_DIRECTIONS FOR THIS TASK_. The job is to find each line of the records below that includes the word "plant" and copy it.

_RECORD SET_.
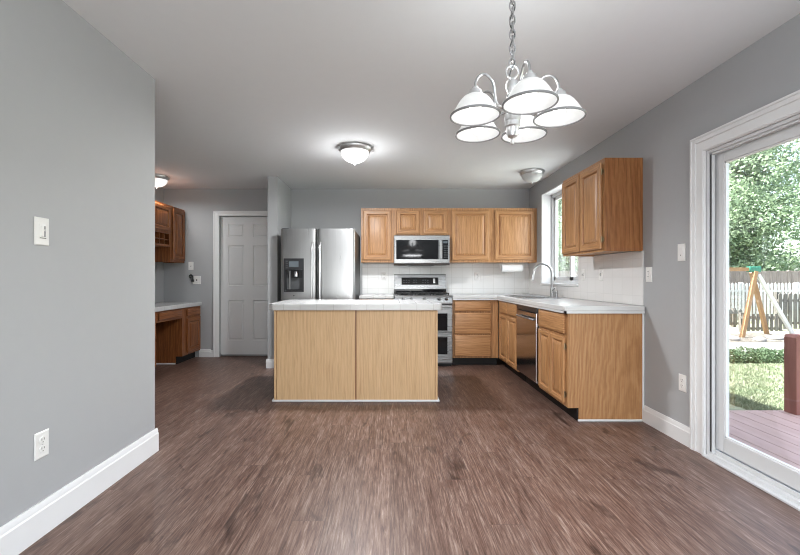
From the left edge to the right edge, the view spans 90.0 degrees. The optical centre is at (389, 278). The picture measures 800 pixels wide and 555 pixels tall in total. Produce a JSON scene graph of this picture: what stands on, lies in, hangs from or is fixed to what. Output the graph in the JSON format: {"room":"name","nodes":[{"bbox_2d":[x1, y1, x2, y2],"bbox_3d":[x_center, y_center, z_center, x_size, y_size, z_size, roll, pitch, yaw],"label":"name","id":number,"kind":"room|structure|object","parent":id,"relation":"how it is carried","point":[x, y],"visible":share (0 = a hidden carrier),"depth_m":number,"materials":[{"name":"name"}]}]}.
{"room":"kitchen","nodes":[
{"label":"kitchen","id":0,"kind":"room"},
{"bbox_2d":[0,0,154,526],"bbox_3d":[-2.475,-0.090,0.210,1.870,2.440,4.820,0,0,0],"label":"wall","id":1,"kind":"structure","parent":0,"point":[77,113],"depth_m":1.93,"materials":[{"name":"grey paint"}]},
{"bbox_2d":[34,216,48,245],"bbox_3d":[-1.532,-0.210,1.765,0.014,0.122,0.073,0,0,0],"label":"light switch","id":2,"kind":"object","parent":1,"relation":"attached to","point":[41,225],"visible":1,"depth_m":1.76,"materials":[{"name":"beige plastic"}]},
{"bbox_2d":[34,428,48,460],"bbox_3d":[-1.535,0.730,1.765,0.009,0.116,0.072,0,0,0],"label":"wall outlet","id":3,"kind":"object","parent":1,"relation":"attached to","point":[41,439],"visible":1,"depth_m":1.76,"materials":[{"name":"beige plastic"}]},
{"bbox_2d":[39,436,45,443],"bbox_3d":[-1.532,0.711,1.765,0.003,0.033,0.033,0,0,0],"label":"receptacle","id":4,"kind":"object","parent":3,"relation":"attached to","point":[42,439],"depth_m":1.76,"materials":[{"name":"beige plastic"}]},
{"bbox_2d":[39,445,45,452],"bbox_3d":[-1.532,0.750,1.765,0.003,0.033,0.033,0,0,0],"label":"receptacle","id":5,"kind":"object","parent":3,"relation":"attached to","point":[42,448],"depth_m":1.76,"materials":[{"name":"beige plastic"}]},
{"bbox_2d":[0,428,158,554],"bbox_3d":[-1.532,1.055,0.218,0.016,0.150,4.836,0,0,0],"label":"baseboard","id":6,"kind":"structure","parent":1,"relation":"attached to","point":[25,529],"depth_m":1.91,"materials":[{"name":"white paint"}]},
{"bbox_2d":[213,211,267,356],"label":"door","id":7,"kind":"structure","parent":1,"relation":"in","point":[244,240],"depth_m":5.83,"materials":[{"name":"white paint"}]},
{"bbox_2d":[155,187,163,302],"bbox_3d":[-3.345,-0.090,4.210,0.130,2.440,3.180,0,0,0],"label":"wall","id":8,"kind":"structure","parent":0,"point":[159,192],"depth_m":5.69,"materials":[{"name":"grey paint"}]},
{"bbox_2d":[155,201,170,246],"bbox_3d":[-3.116,-0.715,4.974,0.322,0.565,0.888,0,0,0],"label":"upper cabinet","id":9,"kind":"object","parent":8,"relation":"attached to","point":[162,211],"visible":0.31,"depth_m":5.24,"materials":[{"name":"brown wood"}]},
{"bbox_2d":[155,206,184,262],"bbox_3d":[-3.116,-0.615,5.608,0.322,0.765,0.375,0,0,0],"label":"upper cabinet","id":10,"kind":"object","parent":8,"relation":"attached to","point":[175,253],"visible":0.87,"depth_m":5.51,"materials":[{"name":"brown wood"}]},
{"bbox_2d":[268,176,290,358],"bbox_3d":[-1.492,-0.090,5.440,0.125,2.440,0.720,0,0,0],"label":"wall","id":11,"kind":"structure","parent":0,"point":[279,192],"depth_m":5.08,"materials":[{"name":"grey paint"}]},
{"bbox_2d":[266,359,273,367],"bbox_3d":[-1.492,1.073,5.072,0.157,0.115,0.016,0,0,0],"label":"baseboard","id":12,"kind":"structure","parent":11,"relation":"attached to","point":[269,362],"depth_m":5.06,"materials":[{"name":"white paint"}]},
{"bbox_2d":[317,229,359,299],"bbox_3d":[-0.887,0.241,5.290,0.912,1.718,0.919,0,0,0],"label":"door","id":13,"kind":"structure","parent":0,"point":[338,250],"depth_m":4.90,"materials":[{"name":"silver metal"}]},
{"bbox_2d":[164,189,528,356],"bbox_3d":[-0.590,-0.090,5.870,5.620,2.440,0.140,0,0,0],"label":"wall","id":14,"kind":"structure","parent":0,"point":[310,208],"depth_m":5.80,"materials":[{"name":"grey paint"}]},
{"bbox_2d":[188,262,192,269],"bbox_3d":[-2.885,-0.190,5.790,0.072,0.116,0.018,0,0,0],"label":"light switch","id":15,"kind":"object","parent":14,"relation":"attached to","point":[190,264],"visible":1,"depth_m":5.79,"materials":[{"name":"beige plastic"}]},
{"bbox_2d":[189,274,200,283],"bbox_3d":[-2.823,0.000,5.783,0.164,0.147,0.032,0,0,0],"label":"phone jack","id":16,"kind":"object","parent":14,"relation":"attached to","point":[195,279],"visible":1,"depth_m":5.79,"materials":[{"name":"beige plastic"}]},
{"bbox_2d":[199,349,210,356],"bbox_3d":[-2.680,1.073,5.792,0.160,0.115,0.016,0,0,0],"label":"baseboard","id":17,"kind":"structure","parent":14,"relation":"attached to","point":[202,352],"depth_m":5.78,"materials":[{"name":"white paint"}]},
{"bbox_2d":[361,208,393,262],"bbox_3d":[-0.173,-0.600,5.634,0.447,0.745,0.326,0,0,0],"label":"upper cabinet","id":18,"kind":"object","parent":14,"relation":"attached to","point":[377,224],"visible":1,"depth_m":5.47,"materials":[{"name":"brown wood"}]},
{"bbox_2d":[394,208,448,234],"bbox_3d":[0.430,-0.777,5.634,0.758,0.390,0.326,0,0,0],"label":"upper cabinet","id":19,"kind":"object","parent":14,"relation":"attached to","point":[407,221],"visible":0.88,"depth_m":5.47,"materials":[{"name":"brown wood"}]},
{"bbox_2d":[394,235,449,265],"bbox_3d":[0.430,-0.386,5.574,0.752,0.408,0.447,0,0,0],"label":"microwave oven","id":20,"kind":"object","parent":19,"relation":"attached to","point":[409,250],"visible":1,"depth_m":5.39,"materials":[{"name":"grey metal"}]},
{"bbox_2d":[362,263,528,293],"bbox_3d":[0.809,-0.007,5.795,2.419,0.438,0.008,0,0,0],"label":"backsplash","id":21,"kind":"structure","parent":14,"relation":"attached to","point":[460,277],"depth_m":5.79,"materials":[{"name":"white tile"}]},
{"bbox_2d":[382,272,386,279],"bbox_3d":[-0.085,-0.042,5.786,0.072,0.116,0.009,0,0,0],"label":"wall outlet","id":22,"kind":"object","parent":21,"relation":"attached to","point":[384,274],"visible":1,"depth_m":5.78,"materials":[{"name":"beige plastic"}]},
{"bbox_2d":[475,272,479,279],"bbox_3d":[1.260,-0.042,5.786,0.072,0.116,0.009,0,0,0],"label":"wall outlet","id":23,"kind":"object","parent":21,"relation":"attached to","point":[477,274],"visible":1,"depth_m":5.78,"materials":[{"name":"beige plastic"}]},
{"bbox_2d":[449,208,536,262],"bbox_3d":[1.413,-0.600,5.634,1.206,0.745,0.326,0,0,0],"label":"upper cabinet","id":24,"kind":"object","parent":14,"relation":"attached to","point":[477,235],"visible":0.93,"depth_m":5.47,"materials":[{"name":"brown wood"}]},
{"bbox_3d":[1.700,-0.176,5.600,0.320,0.098,0.050,0,0,0],"label":"paper towel holder","id":25,"kind":"object","parent":24,"relation":"attached to","visible":0},
{"bbox_2d":[501,264,522,271],"bbox_3d":[1.700,-0.155,5.600,0.280,0.116,0.116,0,0,0],"label":"paper towel roll","id":26,"kind":"object","parent":25,"relation":"hanging from","point":[504,267],"visible":0.94,"depth_m":5.55,"materials":[{"name":"white paper"}]},
{"bbox_2d":[19,356,799,554],"bbox_3d":[-0.590,1.190,1.825,5.620,0.120,8.250,0,0,0],"label":"floor","id":27,"kind":"structure","parent":0,"point":[493,466],"depth_m":2.16,"materials":[{"name":"brown wood"}]},
{"bbox_2d":[155,312,155,365],"bbox_3d":[-3.001,0.757,4.400,0.552,0.743,0.600,0,0,0],"label":"pedestal","id":28,"kind":"object","parent":27,"relation":"on","point":[155,312],"visible":0.13,"depth_m":4.65,"materials":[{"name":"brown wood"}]},
{"bbox_2d":[155,302,201,322],"bbox_3d":[-3.002,0.424,4.939,0.552,0.188,1.717,0,0,0],"label":"countertop","id":29,"kind":"structure","parent":28,"relation":"on","point":[159,306],"depth_m":5.04,"materials":[{"name":"white tile"}]},
{"bbox_2d":[156,306,200,364],"bbox_3d":[-3.001,0.757,5.535,0.552,0.743,0.516,0,0,0],"label":"base cabinet","id":30,"kind":"object","parent":27,"relation":"on","point":[177,340],"visible":0.77,"depth_m":5.29,"materials":[{"name":"brown wood"}]},
{"bbox_2d":[281,228,359,300],"bbox_3d":[-0.887,0.251,5.290,0.912,1.751,0.919,0,0,0],"label":"refrigerator","id":31,"kind":"object","parent":27,"relation":"on","point":[316,264],"visible":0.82,"depth_m":4.90,"materials":[{"name":"grey metal"}]},
{"bbox_2d":[272,310,439,401],"bbox_3d":[-0.315,0.709,4.031,1.542,0.841,0.718,0,0,0],"label":"kitchen island","id":32,"kind":"object","parent":27,"relation":"on","point":[320,355],"visible":0.99,"depth_m":3.69,"materials":[{"name":"brown wood"}]},
{"bbox_2d":[269,300,441,309],"bbox_3d":[-0.322,0.256,4.032,1.591,0.060,0.775,0,0,0],"label":"island countertop","id":33,"kind":"structure","parent":32,"relation":"on","point":[286,304],"depth_m":3.65,"materials":[{"name":"white tile"}]},
{"bbox_2d":[360,298,393,299],"bbox_3d":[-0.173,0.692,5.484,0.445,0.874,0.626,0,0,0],"label":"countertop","id":34,"kind":"structure","parent":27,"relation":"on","point":[393,298],"depth_m":5.19,"materials":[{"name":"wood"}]},
{"bbox_2d":[359,294,393,298],"bbox_3d":[-0.176,0.234,5.473,0.444,0.040,0.635,0,0,0],"label":"countertop","id":35,"kind":"structure","parent":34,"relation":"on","point":[363,296],"depth_m":5.16,"materials":[{"name":"white tile"}]},
{"bbox_2d":[394,274,452,365],"bbox_3d":[0.430,0.530,5.429,0.744,1.195,0.703,0,0,0],"label":"gas range","id":36,"kind":"object","parent":27,"relation":"on","point":[406,286],"visible":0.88,"depth_m":5.17,"materials":[{"name":"grey metal"}]},
{"bbox_2d":[451,298,497,364],"bbox_3d":[1.109,0.692,5.484,0.595,0.874,0.626,0,0,0],"label":"base cabinet","id":37,"kind":"object","parent":27,"relation":"on","point":[474,322],"visible":0.87,"depth_m":5.17,"materials":[{"name":"brown wood"}]},
{"bbox_2d":[499,301,525,381],"bbox_3d":[1.704,0.692,4.795,0.626,0.874,0.785,0,0,0],"label":"base cabinet","id":38,"kind":"object","parent":27,"relation":"on","point":[507,311],"visible":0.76,"depth_m":4.72,"materials":[{"name":"brown wood"}]},
{"bbox_2d":[516,304,546,397],"bbox_3d":[1.682,0.695,4.096,0.655,0.866,0.594,0,0,0],"label":"dishwasher","id":39,"kind":"object","parent":27,"relation":"on","point":[527,317],"visible":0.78,"depth_m":4.05,"materials":[{"name":"silver metal"}]},
{"bbox_2d":[538,309,643,421],"bbox_3d":[1.704,0.692,3.477,0.626,0.874,0.624,0,0,0],"label":"base cabinet","id":40,"kind":"object","parent":27,"relation":"on","point":[591,366],"visible":0.91,"depth_m":3.18,"materials":[{"name":"brown wood"}]},
{"bbox_2d":[449,294,644,313],"bbox_3d":[1.411,0.243,4.471,1.198,0.058,2.638,0,0,0],"label":"countertop","id":41,"kind":"structure","parent":40,"relation":"on","point":[560,304],"depth_m":3.50,"materials":[{"name":"white laminate"}]},
{"bbox_2d":[504,295,557,297],"bbox_3d":[1.680,0.296,4.780,0.420,0.176,0.750,0,0,0],"label":"sink","id":42,"kind":"object","parent":41,"relation":"in","point":[517,296],"visible":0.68,"depth_m":4.76,"materials":[{"name":"silver metal"}]},
{"bbox_2d":[531,263,554,296],"bbox_3d":[1.822,0.009,4.750,0.281,0.409,0.116,0,0,0],"label":"kitchen faucet","id":43,"kind":"object","parent":41,"relation":"on","point":[539,264],"visible":0.98,"depth_m":4.77,"materials":[{"name":"silver metal"}]},
{"bbox_2d":[549,288,553,296],"bbox_3d":[1.935,0.157,4.780,0.056,0.115,0.056,0,0,0],"label":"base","id":44,"kind":"object","parent":43,"relation":"attached to","point":[551,289],"depth_m":4.76,"materials":[{"name":"silver metal"}]},
{"bbox_2d":[63,0,799,188],"bbox_3d":[-0.590,-1.370,1.825,5.620,0.120,8.250,0,0,0],"label":"ceiling","id":45,"kind":"structure","parent":0,"point":[247,92],"depth_m":2.51,"materials":[{"name":"white paint"}]},
{"bbox_2d":[155,174,168,187],"bbox_3d":[-2.975,-1.231,5.100,0.288,0.156,0.288,0,0,0],"label":"ceiling light","id":46,"kind":"object","parent":45,"relation":"attached to","point":[160,180],"visible":0.6,"depth_m":5.04,"materials":[{"name":"white glass"}]},
{"bbox_2d":[338,142,371,164],"bbox_3d":[-0.351,-1.224,3.990,0.334,0.172,0.334,0,0,0],"label":"ceiling light","id":47,"kind":"object","parent":45,"relation":"attached to","point":[352,152],"visible":1,"depth_m":3.89,"materials":[{"name":"white glass"}]},
{"bbox_2d":[450,0,586,144],"bbox_3d":[0.529,-0.934,1.669,0.530,0.750,0.547,0,0,15],"label":"chandelier","id":48,"kind":"object","parent":45,"relation":"hanging from","point":[476,113],"visible":1,"depth_m":1.64,"materials":[{"name":"white glass"}]},
{"bbox_2d":[519,168,544,183],"bbox_3d":[1.725,-1.231,4.860,0.292,0.158,0.292,0,0,0],"label":"ceiling light","id":49,"kind":"object","parent":45,"relation":"attached to","point":[531,175],"visible":1,"depth_m":4.77,"materials":[{"name":"white glass"}]},
{"bbox_2d":[529,13,799,426],"bbox_3d":[2.120,-0.090,1.800,0.200,2.440,8.000,0,0,0],"label":"wall","id":50,"kind":"structure","parent":0,"point":[766,71],"depth_m":2.85,"materials":[{"name":"grey paint"}]},
{"bbox_2d":[540,183,578,286],"bbox_3d":[2.109,-0.521,4.800,0.222,1.207,1.060,0,0,0],"label":"window","id":51,"kind":"structure","parent":50,"relation":"in","point":[550,198],"depth_m":5.28,"materials":[{"name":"white paint"}]},
{"bbox_2d":[529,251,643,305],"bbox_3d":[2.015,-0.007,4.487,0.008,0.438,2.605,0,0,0],"label":"backsplash","id":52,"kind":"structure","parent":50,"relation":"attached to","point":[623,273],"depth_m":3.70,"materials":[{"name":"white tile"}]},
{"bbox_2d":[581,269,584,279],"bbox_3d":[2.001,-0.045,4.155,0.018,0.116,0.072,0,0,0],"label":"light switch","id":53,"kind":"object","parent":52,"relation":"attached to","point":[582,270],"visible":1,"depth_m":4.14,"materials":[{"name":"beige plastic"}]},
{"bbox_2d":[599,268,602,280],"bbox_3d":[2.001,-0.042,3.810,0.018,0.116,0.072,0,0,0],"label":"light switch","id":54,"kind":"object","parent":52,"relation":"attached to","point":[601,269],"visible":1,"depth_m":3.80,"materials":[{"name":"beige plastic"}]},
{"bbox_2d":[562,158,642,255],"bbox_3d":[1.854,-0.596,3.575,0.326,0.745,0.767,0,0,0],"label":"upper cabinet","id":55,"kind":"object","parent":50,"relation":"attached to","point":[602,203],"visible":1,"depth_m":3.20,"materials":[{"name":"brown wood"}]},
{"bbox_2d":[646,267,651,281],"bbox_3d":[2.015,-0.035,3.115,0.009,0.116,0.072,0,0,0],"label":"wall outlet","id":56,"kind":"object","parent":50,"relation":"attached to","point":[648,269],"visible":1,"depth_m":3.11,"materials":[{"name":"beige plastic"}]},
{"bbox_2d":[643,405,689,447],"bbox_3d":[2.011,1.065,2.913,0.016,0.130,0.505,0,0,0],"label":"baseboard","id":57,"kind":"structure","parent":50,"relation":"attached to","point":[672,428],"depth_m":2.89,"materials":[{"name":"white paint"}]},
{"bbox_2d":[678,243,685,260],"bbox_3d":[2.014,-0.184,2.768,0.009,0.120,0.072,0,0,0],"label":"light switch","id":58,"kind":"object","parent":50,"relation":"attached to","point":[681,247],"visible":1,"depth_m":2.75,"materials":[{"name":"beige plastic"}]},
{"bbox_2d":[679,374,686,392],"bbox_3d":[2.015,0.717,2.758,0.009,0.116,0.072,0,0,0],"label":"wall outlet","id":59,"kind":"object","parent":50,"relation":"attached to","point":[682,378],"visible":1,"depth_m":2.75,"materials":[{"name":"beige plastic"}]},
{"bbox_2d":[690,90,799,510],"bbox_3d":[2.066,0.103,1.627,0.152,2.053,2.071,0,0,0],"label":"door","id":60,"kind":"structure","parent":50,"relation":"in","point":[709,170],"depth_m":2.51,"materials":[{"name":"white paint"}]},
{"bbox_2d":[729,320,799,409],"bbox_3d":[81.260,1.830,50.000,157.480,0.200,220.000,0,0,0],"label":"ground","id":61,"kind":"structure","parent":0,"point":[731,329],"depth_m":13.19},
{"bbox_2d":[558,198,577,276],"bbox_3d":[9.400,-2.065,20.995,5.139,7.700,4.488,0,0,43],"label":"leafy tree","id":62,"kind":"object","parent":61,"relation":"on","point":[565,262],"visible":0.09,"depth_m":20.45,"materials":[{"name":"green plant"}]},
{"bbox_2d":[558,212,577,269],"bbox_3d":[13.494,-3.720,32.349,7.373,11.007,8.128,0,0,-16],"label":"leafy tree","id":63,"kind":"object","parent":61,"relation":"on","point":[559,216],"visible":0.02,"depth_m":30.18,"materials":[{"name":"green plant"}]},
{"bbox_2d":[558,270,799,319],"bbox_3d":[18.030,0.685,16.461,32.060,2.090,0.162,0,0,0],"label":"fence","id":64,"kind":"object","parent":61,"relation":"on","point":[788,276],"visible":0.03,"depth_m":16.38,"materials":[{"name":"white wood"}]},
{"bbox_2d":[561,282,799,321],"bbox_3d":[18.500,0.925,15.761,27.000,1.610,0.162,0,0,0],"label":"picket fence","id":65,"kind":"object","parent":61,"relation":"on","point":[741,290],"visible":0.14,"depth_m":15.68,"materials":[{"name":"white paint"}]},
{"bbox_2d":[729,308,741,326],"bbox_3d":[11.430,1.390,14.461,2.460,0.680,0.162,0,0,0],"label":"picket fence","id":66,"kind":"object","parent":61,"relation":"on","point":[733,312],"visible":0.19,"depth_m":14.38,"materials":[{"name":"grey wood"}]},
{"bbox_2d":[729,342,783,353],"bbox_3d":[22.750,1.722,10.025,34.500,0.015,1.750,0,0,0],"label":"path","id":67,"kind":"object","parent":61,"relation":"on","point":[771,345],"depth_m":10.32,"materials":[{"name":"concrete"}]},
{"bbox_2d":[729,363,783,409],"bbox_3d":[6.799,1.710,6.296,4.255,0.088,3.464,0,0,0],"label":"grass","id":68,"kind":"structure","parent":61,"relation":"on","point":[757,380],"depth_m":6.33,"materials":[{"name":"green plant"}]},
{"bbox_2d":[729,346,783,363],"bbox_3d":[8.338,1.621,8.357,5.109,0.484,0.686,0,0,0],"label":"hedge","id":69,"kind":"object","parent":61,"relation":"on","point":[761,355],"visible":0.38,"depth_m":8.22,"materials":[{"name":"green plant"}]},
{"bbox_2d":[739,313,782,331],"bbox_3d":[12.095,1.415,13.061,1.290,0.630,0.162,0,0,0],"label":"picket fence","id":70,"kind":"object","parent":61,"relation":"on","point":[753,317],"visible":0.67,"depth_m":12.98,"materials":[{"name":"grey wood"}]},
{"bbox_2d":[729,410,799,468],"bbox_3d":[3.381,1.452,1.190,2.458,0.555,4.780,0,0,0],"label":"deck","id":71,"kind":"object","parent":61,"relation":"on","point":[775,433],"visible":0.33,"depth_m":3.08,"materials":[{"name":"wood"}]},
{"bbox_2d":[784,334,799,414],"bbox_3d":[3.555,0.830,3.500,0.110,0.690,0.110,0,0,0],"label":"post","id":72,"kind":"object","parent":71,"relation":"on","point":[791,341],"visible":1,"depth_m":3.48,"materials":[{"name":"red wood"}]},
{"bbox_2d":[729,139,799,270],"bbox_3d":[18.570,-4.203,21.784,7.946,11.974,7.598,0,0,18],"label":"leafy tree","id":73,"kind":"object","parent":61,"relation":"on","point":[749,223],"visible":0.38,"depth_m":19.36,"materials":[{"name":"green plant"}]},
{"bbox_2d":[729,333,799,341],"bbox_3d":[22.750,1.720,11.760,34.500,0.020,1.680,0,0,0],"label":"garden bed","id":74,"kind":"object","parent":61,"relation":"on","point":[748,337],"depth_m":11.90,"materials":[{"name":"soil"}]},
{"bbox_2d":[729,336,739,340],"bbox_3d":[9.609,1.654,11.242,0.394,0.112,0.367,0,0,-43],"label":"garden stone","id":75,"kind":"object","parent":74,"relation":"on","point":[732,338],"visible":0.67,"depth_m":11.11,"materials":[{"name":"white stone"}]},
{"bbox_2d":[752,337,766,341],"bbox_3d":[10.192,1.654,11.040,0.311,0.112,0.298,0,0,-42],"label":"garden stone","id":76,"kind":"object","parent":74,"relation":"on","point":[759,339],"visible":1,"depth_m":10.96,"materials":[{"name":"white stone"}]},
{"bbox_2d":[729,267,794,337],"bbox_3d":[9.726,0.700,11.751,4.781,2.130,1.881,0,0,0],"label":"swing set","id":77,"kind":"object","parent":74,"relation":"on","point":[753,288],"visible":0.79,"depth_m":11.73,"materials":[{"name":"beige wood"}]},
{"bbox_2d":[766,335,784,339],"bbox_3d":[11.039,1.654,11.400,0.517,0.112,0.403,0,0,0],"label":"garden stone","id":78,"kind":"object","parent":74,"relation":"on","point":[773,337],"visible":0.88,"depth_m":11.28,"materials":[{"name":"white stone"}]},
{"bbox_2d":[774,292,799,330],"bbox_3d":[15.525,1.085,13.461,5.050,1.290,0.162,0,0,0],"label":"picket fence","id":79,"kind":"object","parent":61,"relation":"on","point":[777,295],"visible":0.76,"depth_m":13.38,"materials":[{"name":"grey wood"}]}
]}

_ANSWER TO THIS EXERCISE_.
{"bbox_2d":[558,198,577,276],"bbox_3d":[9.400,-2.065,20.995,5.139,7.700,4.488,0,0,43],"label":"leafy tree","id":62,"kind":"object","parent":61,"relation":"on","point":[565,262],"visible":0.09,"depth_m":20.45,"materials":[{"name":"green plant"}]},
{"bbox_2d":[558,212,577,269],"bbox_3d":[13.494,-3.720,32.349,7.373,11.007,8.128,0,0,-16],"label":"leafy tree","id":63,"kind":"object","parent":61,"relation":"on","point":[559,216],"visible":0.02,"depth_m":30.18,"materials":[{"name":"green plant"}]},
{"bbox_2d":[729,363,783,409],"bbox_3d":[6.799,1.710,6.296,4.255,0.088,3.464,0,0,0],"label":"grass","id":68,"kind":"structure","parent":61,"relation":"on","point":[757,380],"depth_m":6.33,"materials":[{"name":"green plant"}]},
{"bbox_2d":[729,346,783,363],"bbox_3d":[8.338,1.621,8.357,5.109,0.484,0.686,0,0,0],"label":"hedge","id":69,"kind":"object","parent":61,"relation":"on","point":[761,355],"visible":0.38,"depth_m":8.22,"materials":[{"name":"green plant"}]},
{"bbox_2d":[729,139,799,270],"bbox_3d":[18.570,-4.203,21.784,7.946,11.974,7.598,0,0,18],"label":"leafy tree","id":73,"kind":"object","parent":61,"relation":"on","point":[749,223],"visible":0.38,"depth_m":19.36,"materials":[{"name":"green plant"}]},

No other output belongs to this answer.